Would you consider bullying an example of extroversion? Here’s a tip. The bully has a single talent enabling his hobby, and that is in knowing who to intimidate and who to avoid. They are invariably cowards—lazy cowards, and usually dimwitted to boot. There are occasional exceptions—the outright psychopaths, but the optimal defense still applies. And that defense is to assure the bully that messing with you is a hazardous business. There are a multitude of strategies for achievement of this. Think it through—the sooner the better.

snowberry's avatar

I did a search for “dealing with bullies”. I found a huge number of links. This is one.

https://www.wikihow.com/Deal-With-Bullies

Dutchess_III's avatar

It’s just a bitch that she has to go through this alone.

Zaku's avatar

It’s good to have friends and very useful to develop some social skills, but extroverted behavior is very overrated in American society. It’s also valued, so can be valuable… but if you are essentially introverted, then it can be difficult and confusing when people around you try to get you to be more extroverted and do social activities or whatever.

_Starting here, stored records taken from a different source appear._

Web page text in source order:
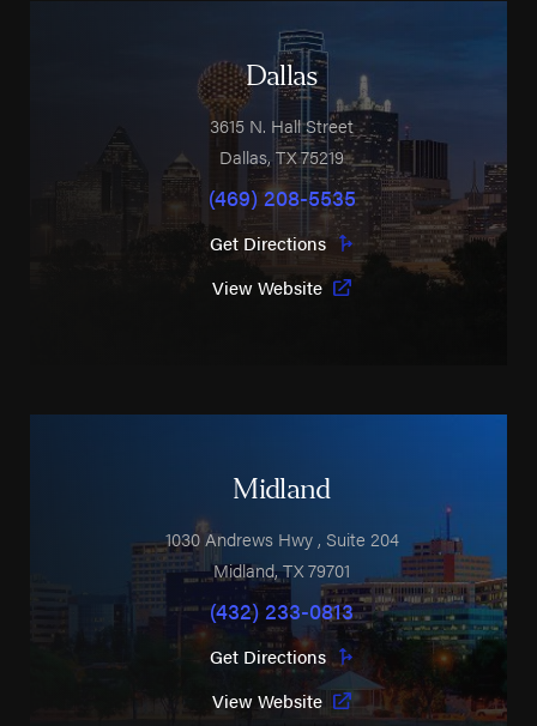
Dallas
3615 N. Hall Street
Dallas,TX75219
(469) 208-5535
Get Directions
View Website
Midland
1030 Andrews Hwy, Suite 204
Midland,TX79701
(432) 233-0813
Get Directions
View Website
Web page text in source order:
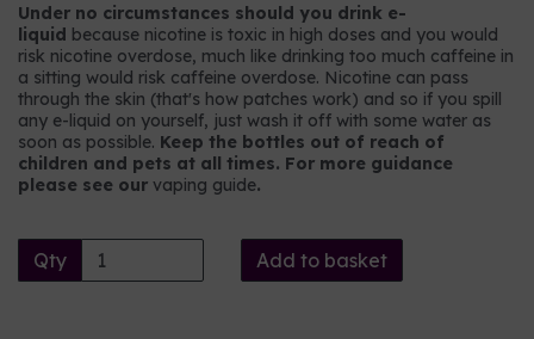
Under no circumstances should you drink e-
liquid because nicotine is toxic in high doses and you would
risk nicotine overdose, much like drinking too much caffeine in
a sitting would risk caffeine overdose. Nicotine can pass
through the skin (that's how patches work) and so if you spill
any e-liquid on yourself, just wash it off with some water as
soon as possible. Keep the bottles out of reach of
children and pets at all times. For more guidance
please see our vaping guide.
Qty Add to basket
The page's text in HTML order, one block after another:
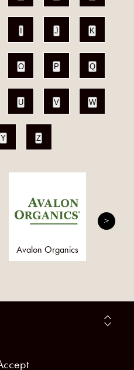
J K
O P Q
U V W
Y Z
Avalon Organics
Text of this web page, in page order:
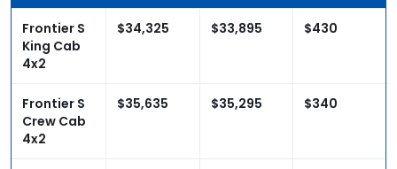
Frontier S
King Cab
4x2
$34,325 $33,895 $430
Frontier S
Crew Cab
4x2
$35,635 $35,295 $340
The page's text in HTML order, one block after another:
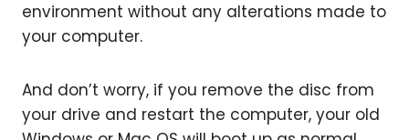
environment without any alterations made to
your computer.
And don’t worry, if you remove the disc from
your drive and restart the computer, your old
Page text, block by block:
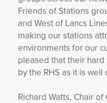
Friends of Stations
and West of Lancs
making our stations
environments for our
pleased that their
by the RHS as it is well
Richard Watts, Chair
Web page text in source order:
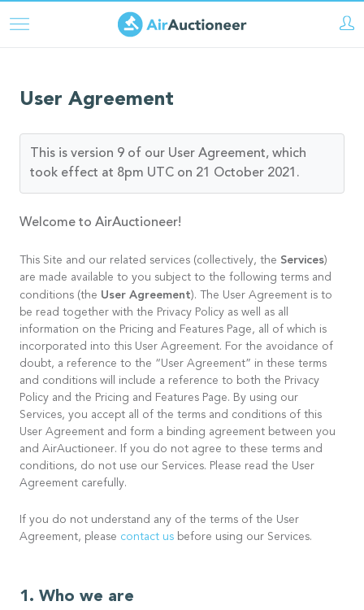
Skip
content
User Agreement
This is version 9 of our User Agreement, which
took effect at 8pm UTC on 21 October 2021.
Welcome to AirAuctioneer!
This Site and our related services (collectively, the Services)
are made available to you subject to the following terms and
conditions (the User Agreement). The User Agreement is to
be read together with the Privacy Policy as well as all
information on the Pricing and Features Page, all of which is
incorporated into this User Agreement. For the avoidance of
doubt, a reference to the “User Agreement” in these terms
and conditions will include a reference to both the Privacy
Policy and the Pricing and Features Page. By using our
Services, you accept all of the terms and conditions of this
User Agreement and form a binding agreement between you
and AirAuctioneer. If you do not agree to these terms and
conditions, do not use our Services. Please read the User
Agreement carefully.
If you do not understand any of the terms of the User
Agreement, please contact us before using our Services.
Who we are
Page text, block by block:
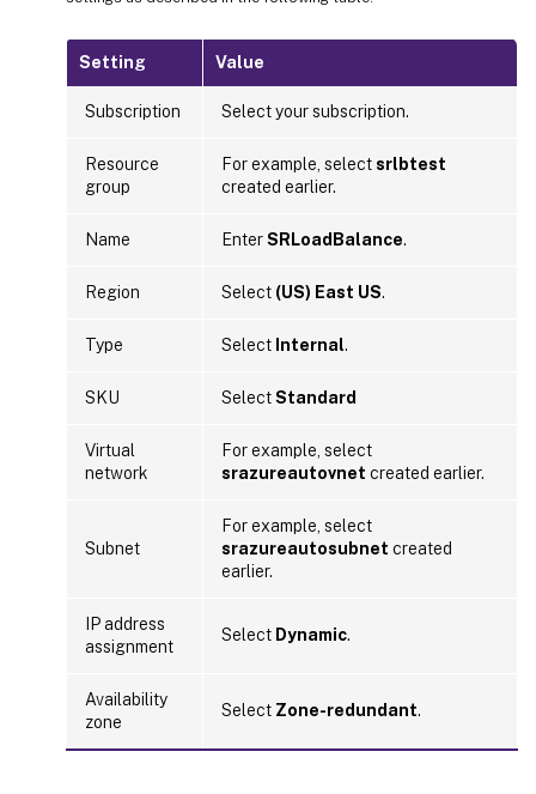
Setting Value
Subscription Select your subscription.
Resource
group
For example, selectsrlbtest
created earlier.
Name EnterSRLoadBalance.
Region Select (US) East US.
Type Select Internal.
SKU SelectStandard
Virtual
network
For example, select
srazureautovnet created earlier.
Subnet
For example, select
srazureautosubnet created
earlier.
IP address
assignment
Select Dynamic.
Availability
zone
Select Zone-redundant.
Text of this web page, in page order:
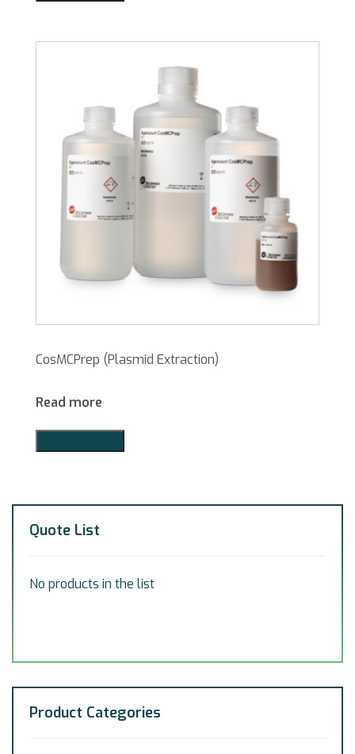
CosMCPrep (Plasmid Extraction)
Read more
Quote List
No products in the list
Product Categories
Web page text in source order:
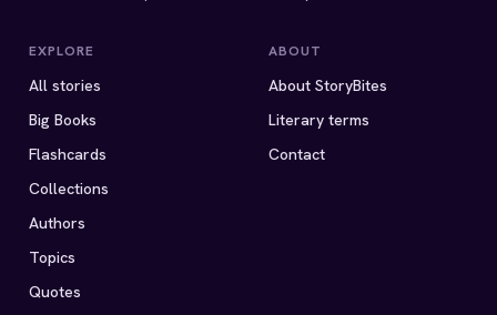
EXPLORE
All stories
Big Books
Flashcards
Collections
Authors
Topics
Quotes
ABOUT
About StoryBites
Literary terms
Contact
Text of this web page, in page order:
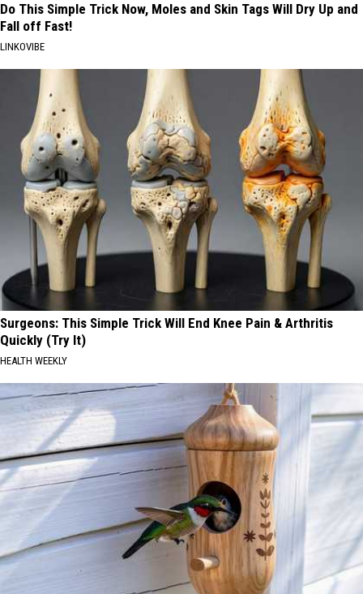
Do This Simple Trick Now, Moles and Skin Tags Will Dry Up and
Fall off Fast!
LINKOVIBE
Surgeons: This Simple Trick Will End Knee Pain & Arthritis
Quickly (Try It)
HEALTH WEEKLY
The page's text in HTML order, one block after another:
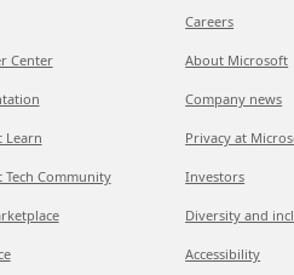
Center
Learn
Tech Community
Careers
About Microsoft
Company news
Privacy at
Investors
Diversity and
Accessibility
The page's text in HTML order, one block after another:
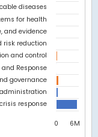
0 6M
diseases
for health
and evidence
risk reduction
and control
Response
governance
response

Social skills can be useful for an introvert. For instance, to get bullies to leave you alone. Also, even as an introvert, it can be wonderful to find people whom you can connect with and be friends. Sometimes they can even be extroverted themselves.

snowberry's avatar

@Zaku is right. The link I posted above gives similar advice, along with “dos and don’ts” of ways you can use social skills to deal with bullies.

Inspired_2write's avatar

One can find another introvert ( activities, library areas etc to find them).
Form your own group based on interests and compatibility.